Damian looked at him.

"Give him something else," he said. "Something bigger. Something he won’t be able to sit on." A pause. "If he passes the first thing in four days he’ll pass the second thing faster. He’s building momentum now. He thinks he’s useful."

Silas looked at his brother.

At the man who had been carrying the Blackwood name since he was nineteen. Who had built this pack and held it and made decisions that cost him things he never talked about.

Who was now sitting with the knowledge that someone he’d trusted for twenty years had decided doubt was more convincing than loyalty.

"Alright," Silas said.

"Tomorrow morning," Damian said.

"Tomorrow morning," Silas agreed.

He stood.

Stopped at the door.

"Damian," he said.

Damian looked at him.

"It’s not your fault," Silas said. "Trusting him. It’s not a failure."

Damian held his gaze.

Didn’t argue.

Didn’t agree either.

He just nodded his head.

****

Damian’s POV

He didn’t sleep.

Not properly.

He lay in the dark and ran through twenty years of Callum and looked for the moment. The specific moment where it had shifted. Where the doubt had found its way in and taken root.

He couldn’t find it.

That was the thing about Malachai’s method. There was no moment. No seam. No visible place where the loyalty had cracked and something else had come through.

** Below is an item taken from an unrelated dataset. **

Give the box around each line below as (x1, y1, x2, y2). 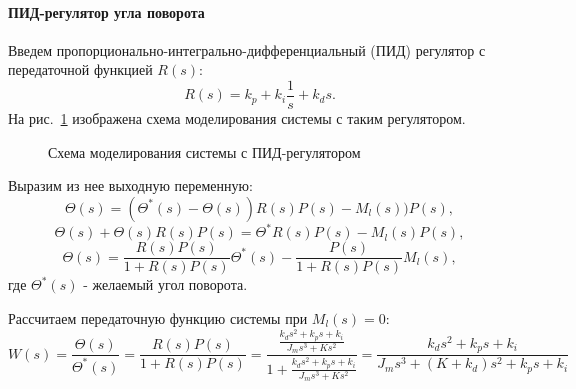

Just a man who had been pack for twenty years and was still being pack and was also, quietly, being something else entirely.

He got up at four.

Went to his father’s desk.

Sat there in the dark for a long time.

Callum arrived at seven.

Same knock. Same coffee. Same steady unremarkable presence that had been part of the estate’s texture for so long that Damian had stopped seeing it the way you stopped seeing furniture.

He saw it now.

"Sit down," Damian said.

Callum sat.

Damian looked at him across the desk.

Directly. The full alpha attention that he usually rationed because most people found it uncomfortable to hold for long.

Callum held it.

Steady. Calm. The specific quality of someone with nothing to hide or someone very practiced at looking that way. freēwēbηovel.c૦m

"I need to tell you something," Damian said. "About Vessa."

Callum waited.

"She’s agreed to testify," Damian said. "Publicly. At the Conclave. If Malachai files the Biological Sovereignty Clause she’ll appear as a witness for our counter." He paused. "She was present the night Eve’s parents died. Her testimony would be.....significant."

He watched Callum’s face.

Nothing.

Not a flicker. Not a shift. Just....attentive. Nodding slightly. The face of a man receiving important pack information and processing it appropriately. freewёbn૦νeɭ.com

He was good.

He was so good.

"That changes things considerably," Callum said.

"Yes," Damian said. "It does."

"Does Malachai know about her yet."

"No," Damian said. "That’s why I’m telling you now. Before it goes wider. I want to control how this information moves."

Callum nodded.

"Of course," he said. "Who else knows."

"The four of us," Damian said. "And now you."

Callum nodded again.

Set down his cup.

Picked up the morning schedule.

"I’ll keep it close," he said.

"I know you will," Damian said.

He told Vessa that morning.

Sealed letter. Same courier system she’d established.

We’ve given him the second piece. Vessa willing to testify publicly. Wait for movement.

Her response came in six hours.

The fastest yet.

He’s already moving. Malachai has been contacted. He’s pulling the filing entirely....won’t risk a public witness. Callum delivered within the hour.

Within the hour.

Damian read it twice.

Set it down.

Within the hour of leaving this study Callum had passed it on.

He’d walked out of the door and gone somewhere in this estate and contacted whoever he contacted and passed on information about a woman whose existence was supposed to be secret and whose testimony could destroy twenty years of Malachai’s careful architecture.

Damian stayed inside the office for one more hour, then he stood up.